Typically, in-context learning for MT uses examples that are randomly sampled from a small development set that resembles the domain of the test dataset. The effect of the aforementioned factors (such as the choice of the examples) on the translation quality of the PLM hence remains unclear and unexplored. Yet another crucial gap in using in-context learning for MT in the current literature is the effect of the domain of in-context examples on translation quality since out-of-domain generalization is a known and important challenge in MT Koehn and Knowles (2017).

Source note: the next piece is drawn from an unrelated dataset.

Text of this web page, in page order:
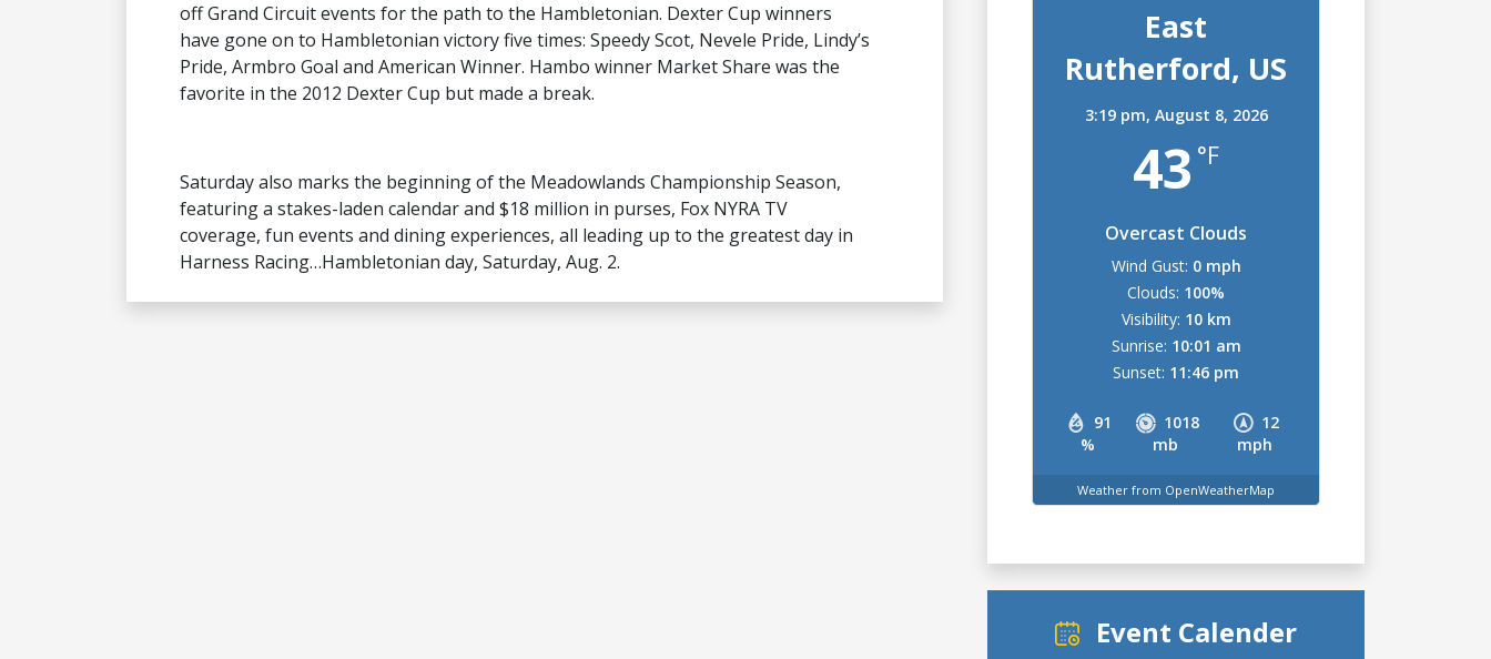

In this work, we systematically analyze how factors such as the choice and the number of few-shot in-context examples and their ordering impact MT output quality. We show that while noisy unrelated 1-shot example can have a significantly adverse effect on translation quality, a single prompt optimized to maximize the translation quality on a development set can sufficiently elicit task-based information from the PLM. Our analysis thus demonstrates the importance of selecting good examples for MT and raises the question: What are the properties of good in-context examples for MT? In that direction, our findings suggest that a well-formed meaning-equivalent translation example results in higher quality translation than randomly selected in-context examples.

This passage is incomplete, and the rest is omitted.